**To do**
From the records that follow, return exactly the lines beginning at the one that contains "Release Notes (9, 8, 72, 19)" and ending at the one that contains "合法的 lawful 之意。那么", pictures left out.

—————

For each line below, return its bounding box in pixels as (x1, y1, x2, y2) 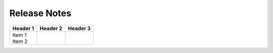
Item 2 (12, 38, 28, 45)
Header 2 (39, 25, 63, 32)
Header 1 (12, 25, 34, 32)
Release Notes (9, 8, 72, 19)
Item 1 (12, 31, 27, 38)
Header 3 (68, 25, 91, 32)
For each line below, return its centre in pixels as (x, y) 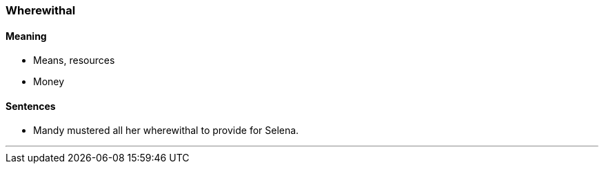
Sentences (31, 106)
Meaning (26, 36)
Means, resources (74, 60)
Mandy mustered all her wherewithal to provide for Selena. (166, 131)
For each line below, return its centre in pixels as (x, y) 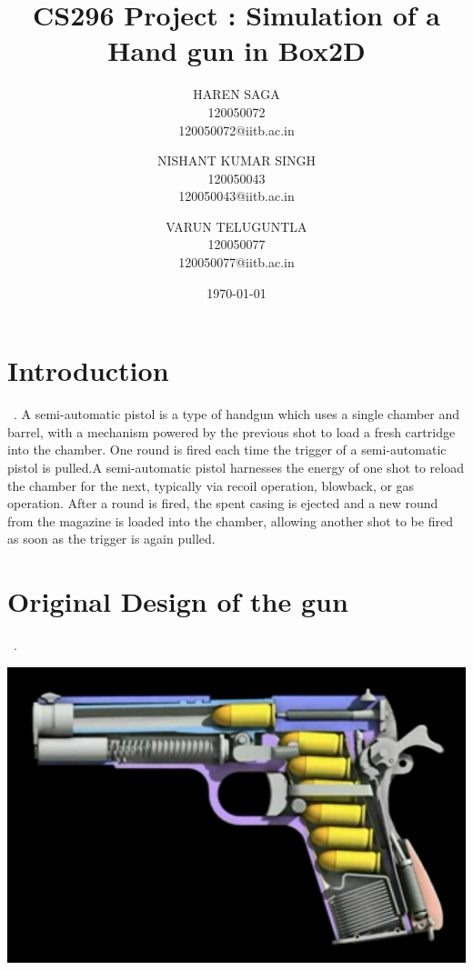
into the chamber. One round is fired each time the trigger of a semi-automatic (227, 450)
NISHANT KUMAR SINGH (236, 160)
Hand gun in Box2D (236, 50)
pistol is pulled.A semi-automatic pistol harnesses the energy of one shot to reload (236, 467)
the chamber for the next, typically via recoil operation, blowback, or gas (211, 485)
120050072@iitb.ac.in (236, 130)
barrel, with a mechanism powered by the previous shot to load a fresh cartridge (231, 431)
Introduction (88, 370)
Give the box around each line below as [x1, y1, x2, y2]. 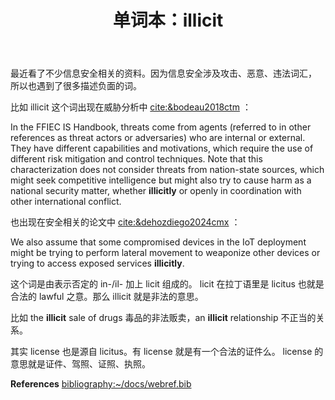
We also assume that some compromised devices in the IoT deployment [10, 236, 307, 248]
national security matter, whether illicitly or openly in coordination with [10, 185, 302, 197]
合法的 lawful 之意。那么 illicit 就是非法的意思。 [10, 291, 204, 303]
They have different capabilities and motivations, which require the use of [10, 142, 314, 155]
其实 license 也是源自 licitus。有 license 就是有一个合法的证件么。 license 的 [10, 346, 324, 358]
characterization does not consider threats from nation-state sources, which [10, 164, 325, 176]
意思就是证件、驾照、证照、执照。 [10, 358, 151, 370]
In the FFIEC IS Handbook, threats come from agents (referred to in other [10, 121, 312, 133]
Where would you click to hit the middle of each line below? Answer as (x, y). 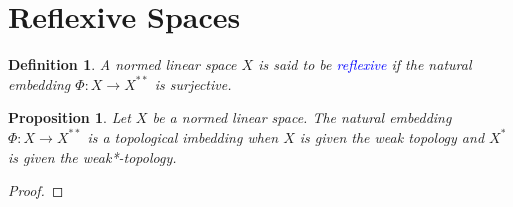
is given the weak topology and (392, 136)
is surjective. (193, 83)
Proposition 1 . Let (69, 117)
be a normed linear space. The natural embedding (302, 117)
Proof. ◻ (36, 190)
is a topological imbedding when (183, 136)
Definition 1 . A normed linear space (122, 64)
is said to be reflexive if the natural (365, 64)
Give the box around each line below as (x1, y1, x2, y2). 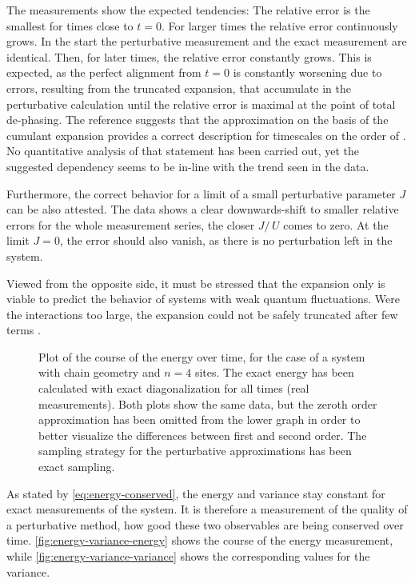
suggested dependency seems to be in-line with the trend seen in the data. (6, 158, 369, 174)
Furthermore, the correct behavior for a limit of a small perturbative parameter (6, 185, 396, 202)
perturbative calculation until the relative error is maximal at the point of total (6, 95, 396, 112)
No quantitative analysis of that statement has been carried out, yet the (6, 142, 359, 159)
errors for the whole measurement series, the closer (6, 216, 255, 233)
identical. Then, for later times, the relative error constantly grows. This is (6, 48, 372, 65)
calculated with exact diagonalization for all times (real (38, 380, 309, 397)
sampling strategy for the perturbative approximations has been (38, 442, 352, 459)
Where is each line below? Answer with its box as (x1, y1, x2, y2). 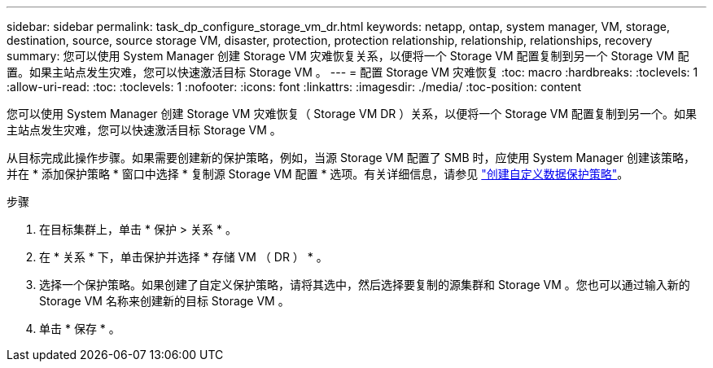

—————

**Exercise answer**
Release Notes (9, 8, 72, 19)
Item 1 (12, 31, 27, 38)
Header 3 (68, 25, 91, 32)
For each line below, return its centre in pixels as (x, y) 
Sentences (31, 106)
Meaning (26, 36)
Means, resources (74, 60)
Mandy mustered all her wherewithal to provide for Selena. (166, 131)
For each line below, return its centre in pixels as (x, y) 
into the chamber. One round is fired each time the trigger of a semi-automatic (227, 450)
NISHANT KUMAR SINGH (236, 160)
Hand gun in Box2D (236, 50)
pistol is pulled.A semi-automatic pistol harnesses the energy of one shot to reload (236, 467)
the chamber for the next, typically via recoil operation, blowback, or gas (211, 485)
120050072@iitb.ac.in (236, 130)
barrel, with a mechanism powered by the previous shot to load a fresh cartridge (231, 431)
Introduction (88, 370)
Give the box around each line below as [x1, y1, x2, y2]. 
We also assume that some compromised devices in the IoT deployment [10, 236, 307, 248]
national security matter, whether illicitly or openly in coordination with [10, 185, 302, 197]
合法的 lawful 之意。那么 illicit 就是非法的意思。 [10, 291, 204, 303]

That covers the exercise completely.